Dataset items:

↓↓↓

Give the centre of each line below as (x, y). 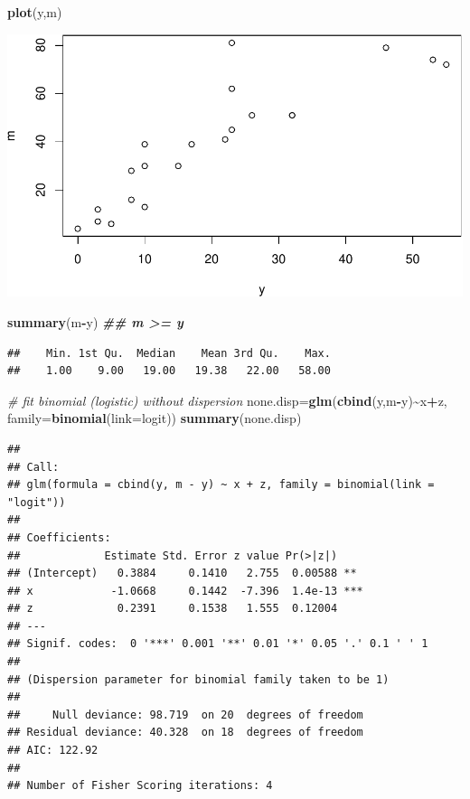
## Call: (33, 467)
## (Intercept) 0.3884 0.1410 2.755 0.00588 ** (182, 573)
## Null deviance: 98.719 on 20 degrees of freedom (185, 714)
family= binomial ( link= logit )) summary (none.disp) (155, 418)
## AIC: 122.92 (53, 751)
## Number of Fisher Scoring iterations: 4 (140, 786)
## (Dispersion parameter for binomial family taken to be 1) (198, 679)
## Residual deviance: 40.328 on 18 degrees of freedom (185, 733)
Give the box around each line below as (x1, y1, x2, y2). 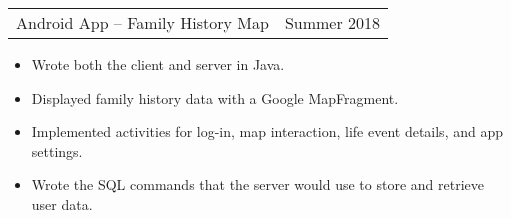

↑↑↑

# Work order
The result should be an exact repetition of all the records. Drop the pictures.

# Task output
Give the centre of each line below as (x, y). 
## Call: (33, 467)
## (Intercept) 0.3884 0.1410 2.755 0.00588 ** (182, 573)
## Null deviance: 98.719 on 20 degrees of freedom (185, 714)
family= binomial ( link= logit )) summary (none.disp) (155, 418)
## AIC: 122.92 (53, 751)
## Number of Fisher Scoring iterations: 4 (140, 786)
## (Dispersion parameter for binomial family taken to be 1) (198, 679)
## Residual deviance: 40.328 on 18 degrees of freedom (185, 733)
Give the box around each line below as (x1, y1, x2, y2). 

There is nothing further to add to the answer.